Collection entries
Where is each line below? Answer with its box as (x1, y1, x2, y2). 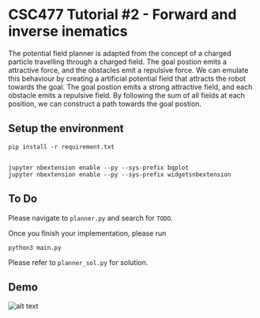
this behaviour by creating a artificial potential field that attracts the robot (8, 74, 247, 83)
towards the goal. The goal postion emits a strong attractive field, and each (8, 81, 253, 92)
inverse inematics (8, 22, 128, 40)
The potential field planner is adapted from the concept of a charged (8, 48, 232, 58)
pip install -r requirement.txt (8, 142, 115, 151)
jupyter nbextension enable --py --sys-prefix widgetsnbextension (8, 170, 232, 179)
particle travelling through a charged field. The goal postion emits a (8, 57, 228, 66)
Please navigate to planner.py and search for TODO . (8, 213, 173, 222)
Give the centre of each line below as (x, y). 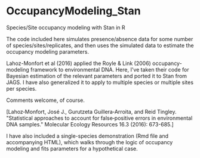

*PROBLEM TO WORK ON*: How many lines of the entries contain "planner"? Answer with a number alone.

*RESPONSE*: 2